1. The Scarf
Mother's Day brunch! |
2. The Chemo Cap
It usually comes further down over my ears, but I had just woken up and was too busy loving on Chance to fix it. |
3. The Wig
I received a wig for free through the American Cancer Society, and was so grateful because wigs start at around $800 at a low price point. I've only worn it once, and that was for our family photos last week. The reason I wore it was because I wanted to look back on those pictures and show generations to come from our family, and I didn't want to remember us as the "the time I had cancer."
4. All Natural!!
On the train to the city. I was sad because Julia didn't want to take a picture with me! |
Because I don't wear the wig, I often go out in public with either the scarf, chemo cap, or nothing at all. I used to always do a scarf or chemo cap, and then take it off in the car. Lately though, I've been moving towards wearing nothing at all the entire time. It's just so much simpler. I was talking to a co-worker about this preference, and she said, "Oh man, if it were me I would just hide away."
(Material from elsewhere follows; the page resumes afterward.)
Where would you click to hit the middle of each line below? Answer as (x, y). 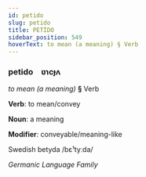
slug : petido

I think that's a very natural reaction to want to do. I'm to a point though where, for the most part, I just don't care what others think. I think of it this way: The people who I know, know what's going on. The people I don't know, I'll likely never see again.
That's not to say that I don't feel the stares. I definitely do, and the stares happen whether I have a scarf, chemo cap, or nothing at all. Most stares are subtle and I don't really catch them until the end, and when I make eye contact with them, their eyes dart away, and they continue with their business. Others do the same, but then I see look back after the eye contact. Others are just really blatant in their staring, which makes me laugh.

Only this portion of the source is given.